■ **Data shown**:

--- START ---

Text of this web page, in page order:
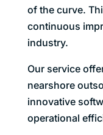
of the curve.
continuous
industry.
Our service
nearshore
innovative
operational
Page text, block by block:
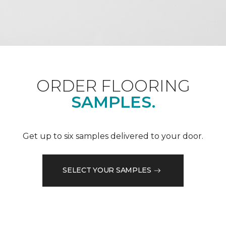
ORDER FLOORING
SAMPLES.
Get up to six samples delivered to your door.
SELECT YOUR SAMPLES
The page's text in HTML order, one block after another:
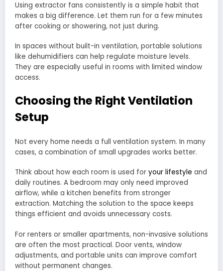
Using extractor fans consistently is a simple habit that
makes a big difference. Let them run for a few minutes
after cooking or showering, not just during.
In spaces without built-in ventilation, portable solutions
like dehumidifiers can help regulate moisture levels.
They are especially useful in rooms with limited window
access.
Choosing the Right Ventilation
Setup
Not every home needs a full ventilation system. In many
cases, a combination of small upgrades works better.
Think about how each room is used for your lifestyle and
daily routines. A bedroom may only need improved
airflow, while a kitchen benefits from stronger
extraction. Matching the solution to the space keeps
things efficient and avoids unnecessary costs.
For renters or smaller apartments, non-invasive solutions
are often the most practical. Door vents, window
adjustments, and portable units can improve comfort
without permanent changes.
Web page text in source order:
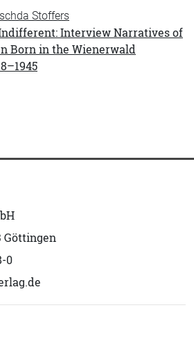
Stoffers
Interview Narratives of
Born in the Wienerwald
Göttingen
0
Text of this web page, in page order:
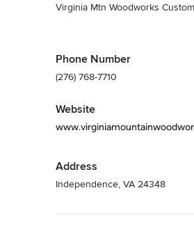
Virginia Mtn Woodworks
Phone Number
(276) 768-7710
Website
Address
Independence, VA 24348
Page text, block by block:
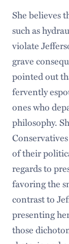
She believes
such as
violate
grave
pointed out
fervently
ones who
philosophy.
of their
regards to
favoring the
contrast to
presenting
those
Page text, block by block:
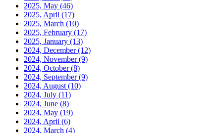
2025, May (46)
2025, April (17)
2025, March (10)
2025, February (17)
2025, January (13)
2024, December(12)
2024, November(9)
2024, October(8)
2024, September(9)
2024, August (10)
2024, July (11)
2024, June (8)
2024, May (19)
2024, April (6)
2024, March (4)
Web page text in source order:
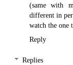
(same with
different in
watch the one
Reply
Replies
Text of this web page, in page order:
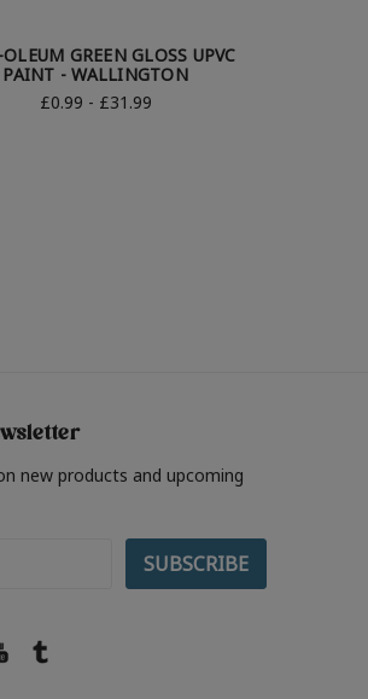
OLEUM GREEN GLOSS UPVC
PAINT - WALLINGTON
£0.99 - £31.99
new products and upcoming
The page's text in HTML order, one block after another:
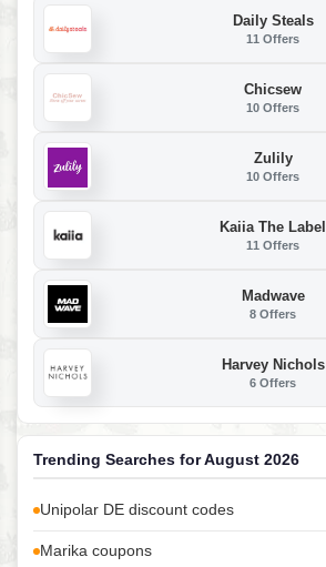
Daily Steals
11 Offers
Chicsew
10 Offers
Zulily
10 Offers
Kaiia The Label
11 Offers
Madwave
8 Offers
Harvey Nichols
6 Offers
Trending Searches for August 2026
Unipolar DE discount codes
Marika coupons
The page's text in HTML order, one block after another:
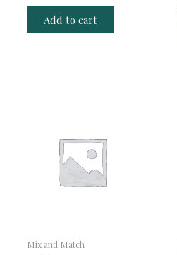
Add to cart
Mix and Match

--- END ---

■ **What the task requires**:
Each line above must be set down exactly, though no picture should be carried over.

■ **Answer for this exercise**:
Text of this web page, in page order:
of the curve.
continuous
industry.
Our service
nearshore
innovative
operational
Page text, block by block:
ORDER FLOORING
SAMPLES.
Get up to six samples delivered to your door.
SELECT YOUR SAMPLES
The page's text in HTML order, one block after another:
Using extractor fans consistently is a simple habit that
makes a big difference. Let them run for a few minutes
after cooking or showering, not just during.
In spaces without built-in ventilation, portable solutions
like dehumidifiers can help regulate moisture levels.
They are especially useful in rooms with limited window
access.
Choosing the Right Ventilation
Setup
Not every home needs a full ventilation system. In many
cases, a combination of small upgrades works better.
Think about how each room is used for your lifestyle and
daily routines. A bedroom may only need improved
airflow, while a kitchen benefits from stronger
extraction. Matching the solution to the space keeps
things efficient and avoids unnecessary costs.
For renters or smaller apartments, non-invasive solutions
are often the most practical. Door vents, window
adjustments, and portable units can improve comfort
without permanent changes.
Web page text in source order:
Stoffers
Interview Narratives of
Born in the Wienerwald
Göttingen
0
Text of this web page, in page order:
Virginia Mtn Woodworks
Phone Number
(276) 768-7710
Website
Address
Independence, VA 24348
Page text, block by block:
She believes
such as
violate
grave
pointed out
fervently
ones who
philosophy.
of their
regards to
favoring the
contrast to
presenting
those
Page text, block by block:
2025, May (46)
2025, April (17)
2025, March (10)
2025, February (17)
2025, January (13)
2024, December(12)
2024, November(9)
2024, October(8)
2024, September(9)
2024, August (10)
2024, July (11)
2024, June (8)
2024, May (19)
2024, April (6)
2024, March (4)
Web page text in source order:
(same with
different in
watch the one
Reply
Replies
Text of this web page, in page order:
OLEUM GREEN GLOSS UPVC
PAINT - WALLINGTON
£0.99 - £31.99
new products and upcoming
The page's text in HTML order, one block after another:
Daily Steals
11 Offers
Chicsew
10 Offers
Zulily
10 Offers
Kaiia The Label
11 Offers
Madwave
8 Offers
Harvey Nichols
6 Offers
Trending Searches for August 2026
Unipolar DE discount codes
Marika coupons
The page's text in HTML order, one block after another:
Add to cart
Mix and Match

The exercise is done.